> Exercise description: Use the entries below and reproduce exactly the lines from the one containing "management for hand" down to the one containing "positions or pathways was a reason for this", both of them included.

(Data excerpts)
_ _ _ _

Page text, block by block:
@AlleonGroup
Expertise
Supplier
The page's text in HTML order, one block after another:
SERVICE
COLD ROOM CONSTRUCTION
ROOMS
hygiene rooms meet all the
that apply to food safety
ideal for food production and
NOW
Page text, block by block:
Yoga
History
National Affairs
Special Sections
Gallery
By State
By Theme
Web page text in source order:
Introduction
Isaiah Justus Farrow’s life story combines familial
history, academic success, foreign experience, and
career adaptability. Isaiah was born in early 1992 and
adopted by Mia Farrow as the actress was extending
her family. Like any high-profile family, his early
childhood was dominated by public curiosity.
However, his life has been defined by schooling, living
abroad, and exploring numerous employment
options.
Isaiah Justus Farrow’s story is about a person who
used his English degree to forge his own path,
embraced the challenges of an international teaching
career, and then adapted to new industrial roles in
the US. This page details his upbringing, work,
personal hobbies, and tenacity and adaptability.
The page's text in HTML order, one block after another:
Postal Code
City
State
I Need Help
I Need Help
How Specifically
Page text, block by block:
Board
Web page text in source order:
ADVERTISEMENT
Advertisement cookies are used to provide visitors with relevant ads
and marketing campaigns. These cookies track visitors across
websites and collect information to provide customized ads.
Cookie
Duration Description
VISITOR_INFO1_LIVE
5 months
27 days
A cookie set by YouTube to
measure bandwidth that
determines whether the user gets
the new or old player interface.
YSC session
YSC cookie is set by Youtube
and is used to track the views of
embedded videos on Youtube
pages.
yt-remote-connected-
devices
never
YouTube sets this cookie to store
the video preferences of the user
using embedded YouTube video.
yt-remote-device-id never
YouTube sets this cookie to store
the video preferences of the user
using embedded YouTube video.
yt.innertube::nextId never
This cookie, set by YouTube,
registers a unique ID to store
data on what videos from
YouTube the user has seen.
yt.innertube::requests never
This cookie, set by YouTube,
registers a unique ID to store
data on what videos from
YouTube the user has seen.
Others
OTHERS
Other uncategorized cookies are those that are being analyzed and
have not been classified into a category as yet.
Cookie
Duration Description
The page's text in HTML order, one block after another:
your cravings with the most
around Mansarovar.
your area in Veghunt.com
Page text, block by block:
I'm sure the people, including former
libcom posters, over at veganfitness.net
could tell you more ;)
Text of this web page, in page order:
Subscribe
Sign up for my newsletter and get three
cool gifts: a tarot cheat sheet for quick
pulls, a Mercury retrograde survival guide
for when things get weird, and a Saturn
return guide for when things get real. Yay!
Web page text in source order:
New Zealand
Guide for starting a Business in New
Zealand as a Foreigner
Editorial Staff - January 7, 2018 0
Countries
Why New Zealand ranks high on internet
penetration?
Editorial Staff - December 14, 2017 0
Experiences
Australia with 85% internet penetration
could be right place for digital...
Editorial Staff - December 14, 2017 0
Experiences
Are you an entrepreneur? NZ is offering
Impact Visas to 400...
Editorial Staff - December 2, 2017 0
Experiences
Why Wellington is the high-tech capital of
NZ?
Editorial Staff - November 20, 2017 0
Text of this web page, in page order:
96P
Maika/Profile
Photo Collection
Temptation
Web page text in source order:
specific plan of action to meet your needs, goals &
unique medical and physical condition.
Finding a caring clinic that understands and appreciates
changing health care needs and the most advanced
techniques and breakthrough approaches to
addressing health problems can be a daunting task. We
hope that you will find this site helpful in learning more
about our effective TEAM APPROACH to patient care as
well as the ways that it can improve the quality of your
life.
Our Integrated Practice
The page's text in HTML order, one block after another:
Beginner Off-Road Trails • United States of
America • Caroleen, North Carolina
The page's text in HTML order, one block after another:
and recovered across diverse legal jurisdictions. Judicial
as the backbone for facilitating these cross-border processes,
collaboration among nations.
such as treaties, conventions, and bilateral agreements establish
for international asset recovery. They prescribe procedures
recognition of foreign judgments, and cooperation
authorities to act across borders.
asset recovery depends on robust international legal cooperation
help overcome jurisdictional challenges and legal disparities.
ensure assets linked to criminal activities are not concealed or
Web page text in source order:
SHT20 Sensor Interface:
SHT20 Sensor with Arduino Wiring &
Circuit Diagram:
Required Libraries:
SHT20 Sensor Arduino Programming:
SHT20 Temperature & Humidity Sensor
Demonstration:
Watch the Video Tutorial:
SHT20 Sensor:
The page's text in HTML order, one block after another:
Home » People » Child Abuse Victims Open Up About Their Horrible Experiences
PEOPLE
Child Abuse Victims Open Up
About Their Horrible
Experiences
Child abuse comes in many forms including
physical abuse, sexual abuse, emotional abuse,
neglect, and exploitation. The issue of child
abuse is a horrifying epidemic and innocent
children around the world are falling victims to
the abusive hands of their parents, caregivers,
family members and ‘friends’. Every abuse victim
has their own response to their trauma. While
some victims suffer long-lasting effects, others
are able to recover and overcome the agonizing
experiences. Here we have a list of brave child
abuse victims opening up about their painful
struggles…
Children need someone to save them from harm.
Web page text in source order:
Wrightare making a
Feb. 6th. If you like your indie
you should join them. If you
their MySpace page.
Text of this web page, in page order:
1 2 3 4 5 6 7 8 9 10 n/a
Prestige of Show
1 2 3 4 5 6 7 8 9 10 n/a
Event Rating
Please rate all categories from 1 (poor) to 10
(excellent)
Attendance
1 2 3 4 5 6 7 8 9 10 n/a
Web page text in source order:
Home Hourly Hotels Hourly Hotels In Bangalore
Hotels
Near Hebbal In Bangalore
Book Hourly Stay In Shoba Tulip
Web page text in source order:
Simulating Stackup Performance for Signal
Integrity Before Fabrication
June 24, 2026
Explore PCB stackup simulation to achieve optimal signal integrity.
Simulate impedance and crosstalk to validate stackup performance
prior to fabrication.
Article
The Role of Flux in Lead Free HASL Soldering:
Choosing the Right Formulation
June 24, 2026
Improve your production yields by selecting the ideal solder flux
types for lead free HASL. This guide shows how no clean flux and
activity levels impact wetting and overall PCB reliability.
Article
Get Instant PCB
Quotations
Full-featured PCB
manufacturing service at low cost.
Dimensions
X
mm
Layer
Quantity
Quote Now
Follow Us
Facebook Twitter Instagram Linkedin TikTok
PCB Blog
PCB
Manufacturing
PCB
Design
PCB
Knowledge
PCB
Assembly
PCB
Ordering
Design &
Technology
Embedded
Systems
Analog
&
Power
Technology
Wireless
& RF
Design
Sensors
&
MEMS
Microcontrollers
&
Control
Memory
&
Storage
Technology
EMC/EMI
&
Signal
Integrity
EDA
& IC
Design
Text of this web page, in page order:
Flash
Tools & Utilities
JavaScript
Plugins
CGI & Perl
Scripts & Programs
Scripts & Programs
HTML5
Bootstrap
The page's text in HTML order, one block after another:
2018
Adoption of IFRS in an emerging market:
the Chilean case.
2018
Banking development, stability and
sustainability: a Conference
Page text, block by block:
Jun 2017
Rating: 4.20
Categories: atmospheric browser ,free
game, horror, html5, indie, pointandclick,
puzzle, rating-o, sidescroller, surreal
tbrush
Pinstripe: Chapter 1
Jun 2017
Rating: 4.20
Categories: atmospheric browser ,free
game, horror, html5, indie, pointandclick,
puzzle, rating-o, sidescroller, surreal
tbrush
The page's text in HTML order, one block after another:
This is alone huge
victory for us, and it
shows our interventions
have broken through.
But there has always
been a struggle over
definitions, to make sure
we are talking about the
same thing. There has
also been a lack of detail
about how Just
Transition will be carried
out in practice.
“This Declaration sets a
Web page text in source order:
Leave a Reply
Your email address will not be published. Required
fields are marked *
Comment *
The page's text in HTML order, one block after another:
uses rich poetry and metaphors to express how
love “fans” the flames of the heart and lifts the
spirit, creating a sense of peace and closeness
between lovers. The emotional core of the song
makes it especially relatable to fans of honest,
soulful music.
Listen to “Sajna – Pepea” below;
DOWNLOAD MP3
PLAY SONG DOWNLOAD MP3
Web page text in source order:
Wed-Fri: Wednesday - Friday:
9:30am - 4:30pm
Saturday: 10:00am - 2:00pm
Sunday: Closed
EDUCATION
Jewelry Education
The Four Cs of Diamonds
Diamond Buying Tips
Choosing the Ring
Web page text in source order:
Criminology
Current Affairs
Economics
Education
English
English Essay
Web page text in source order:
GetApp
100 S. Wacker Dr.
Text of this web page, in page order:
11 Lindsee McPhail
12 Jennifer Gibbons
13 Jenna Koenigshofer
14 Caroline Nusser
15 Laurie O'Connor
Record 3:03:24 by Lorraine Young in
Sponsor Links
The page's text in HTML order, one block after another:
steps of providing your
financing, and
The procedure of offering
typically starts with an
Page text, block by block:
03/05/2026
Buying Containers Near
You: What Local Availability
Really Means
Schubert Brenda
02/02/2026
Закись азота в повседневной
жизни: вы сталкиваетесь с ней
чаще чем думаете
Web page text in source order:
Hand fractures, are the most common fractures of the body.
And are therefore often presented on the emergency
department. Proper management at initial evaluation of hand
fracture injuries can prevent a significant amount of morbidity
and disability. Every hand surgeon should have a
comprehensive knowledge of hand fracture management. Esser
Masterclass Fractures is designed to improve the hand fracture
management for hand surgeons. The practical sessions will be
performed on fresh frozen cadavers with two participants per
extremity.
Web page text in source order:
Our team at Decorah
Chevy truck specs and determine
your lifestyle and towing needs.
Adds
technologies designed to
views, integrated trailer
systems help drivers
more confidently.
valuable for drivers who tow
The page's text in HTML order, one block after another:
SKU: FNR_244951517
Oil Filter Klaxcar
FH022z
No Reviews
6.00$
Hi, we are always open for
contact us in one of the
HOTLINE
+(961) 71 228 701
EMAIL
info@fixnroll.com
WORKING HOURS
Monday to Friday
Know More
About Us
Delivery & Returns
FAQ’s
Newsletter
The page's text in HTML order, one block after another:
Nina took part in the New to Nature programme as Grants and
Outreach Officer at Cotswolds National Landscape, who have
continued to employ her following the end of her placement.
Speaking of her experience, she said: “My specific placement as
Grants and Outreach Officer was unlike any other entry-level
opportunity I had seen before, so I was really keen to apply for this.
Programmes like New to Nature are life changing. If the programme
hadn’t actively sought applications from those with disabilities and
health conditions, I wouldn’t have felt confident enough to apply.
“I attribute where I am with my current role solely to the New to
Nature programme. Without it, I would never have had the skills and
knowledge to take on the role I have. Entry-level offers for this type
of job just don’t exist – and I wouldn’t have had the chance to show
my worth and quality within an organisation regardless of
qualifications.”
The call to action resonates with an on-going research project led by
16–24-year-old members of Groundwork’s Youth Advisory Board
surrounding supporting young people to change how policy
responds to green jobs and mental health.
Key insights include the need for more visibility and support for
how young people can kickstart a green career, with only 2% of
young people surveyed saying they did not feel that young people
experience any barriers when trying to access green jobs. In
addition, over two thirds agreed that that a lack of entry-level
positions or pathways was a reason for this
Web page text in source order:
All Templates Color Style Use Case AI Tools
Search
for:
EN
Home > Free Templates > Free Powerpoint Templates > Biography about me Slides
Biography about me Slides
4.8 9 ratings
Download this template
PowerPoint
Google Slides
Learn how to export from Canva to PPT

_ _ _ _

> Task output:
management for hand surgeons. The practical sessions will be
performed on fresh frozen cadavers with two participants per
extremity.
Web page text in source order:
Our team at Decorah
Chevy truck specs and determine
your lifestyle and towing needs.
Adds
technologies designed to
views, integrated trailer
systems help drivers
more confidently.
valuable for drivers who tow
The page's text in HTML order, one block after another:
SKU: FNR_244951517
Oil Filter Klaxcar
FH022z
No Reviews
6.00$
Hi, we are always open for
contact us in one of the
HOTLINE
+(961) 71 228 701
EMAIL
info@fixnroll.com
WORKING HOURS
Monday to Friday
Know More
About Us
Delivery & Returns
FAQ’s
Newsletter
The page's text in HTML order, one block after another:
Nina took part in the New to Nature programme as Grants and
Outreach Officer at Cotswolds National Landscape, who have
continued to employ her following the end of her placement.
Speaking of her experience, she said: “My specific placement as
Grants and Outreach Officer was unlike any other entry-level
opportunity I had seen before, so I was really keen to apply for this.
Programmes like New to Nature are life changing. If the programme
hadn’t actively sought applications from those with disabilities and
health conditions, I wouldn’t have felt confident enough to apply.
“I attribute where I am with my current role solely to the New to
Nature programme. Without it, I would never have had the skills and
knowledge to take on the role I have. Entry-level offers for this type
of job just don’t exist – and I wouldn’t have had the chance to show
my worth and quality within an organisation regardless of
qualifications.”
The call to action resonates with an on-going research project led by
16–24-year-old members of Groundwork’s Youth Advisory Board
surrounding supporting young people to change how policy
responds to green jobs and mental health.
Key insights include the need for more visibility and support for
how young people can kickstart a green career, with only 2% of
young people surveyed saying they did not feel that young people
experience any barriers when trying to access green jobs. In
addition, over two thirds agreed that that a lack of entry-level
positions or pathways was a reason for this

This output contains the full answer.